Volunteers set stage for The Met’s comeback
The massive work needed to revive the “Grand Dame” of Philippine theaters began with little steps on Saturday, with a scrub here and a sweep there—courtesy of volunteers.
A cleanup crew composed of employees from the National Commission for Culture and the Arts (NCCA), personnel from the Bureau of Fire Protection (BFP) and students from various colleges and universities gathered at the Manila Metropolitan Theater in central Manila to do their share in rescuing the structure from years of grime and neglect.
The first of a series of cleanup drives serves as the prelude before experts and professional work teams descend on The Met next year for the multimillion-peso restoration of the 85-year-old Art Deco structure.
Saturday’s activity involved some 200 volunteers from the NCCA and BFP, and around 50 architecture students from 13 schools. It was led by the NCCA Commissioner for Cultural Heritage, Fr. Harold Ll. Rentoria.
Among the guests was show biz icon German “Kuya Germs” Moreno, an active supporter of fund-raising campaigns to save the theater.
Volunteers in white T-shirts and helmets scrubbed and washed the graffiti-covered facade while clearing the hallways of trash and debris. BFP personnel came with fire trucks to supply the water.
“This cleanup drive aims to generate awareness and a sense of ‘possession’ among Filipinos, most especially the youth, who shall inherit our cultural treasures. So that they may realize the value of the Filipino culture,” said Gerard Lico, a University of the Philippines professor who serves as consulting architect for the restoration project.
The road to The Met’s rebirth began in May with the NCCA winning a “bidding war” with the Manila City government and acquiring the property from the Government Service Insurance System (GSIS) for P270 million.
In August, the Department of Budget and Management released a P9.48-million special budget to cover the initial conservation work.

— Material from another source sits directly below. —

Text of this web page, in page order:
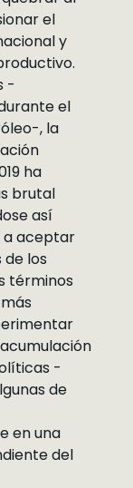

Built in 1930 at the corner of Padre Burgos Avenue and Arroceros Street, the 1,600-seat theater was considered the premier performance venue of its day, with shows mainly catering to upper-class audiences. It also housed works of National Artist Fernando Amorsolo and other masterpieces.
Damaged during World War II, the architectural gem started deteriorating as it assumed mundane roles—as a boxing arena, a cheap motel, a garage and a warehouse. At one point, it served as a shelter for up to 50 homeless families.
In the 1970s, then First Lady Imelda Marcos had the theater rebuilt but it again fell into neglect after the 1986 Edsa Revolution. It was briefly reused for pop shows and was again closed in 1998 due to an ownership dispute between the GSIS and the Manila City government.
As the theater’s new steward, NCCA aims to rebrand The Met as the “mini Cultural Center of the Philippines”—a People’s Theater—that can host world-class performances and art exhibits, while providing space for an institute of performing arts for students.
The restoration work is expected to take two to three years and will first involve an assessment of the building’s structural integrity using 3D laser scanning and ground-penetrating radar, Lico said. “As much as possible, we would retain the original designs and features inside and outside the theater,” he said.
According to Catherine Andres, administration officer of the NCCA Cultural Heritage Section, The Met’s water supply had already been restored while its power supply is expected to return next year.
The next cleanup drive is scheduled next year and will be announced on the NCCA’s social media accounts, Andres said.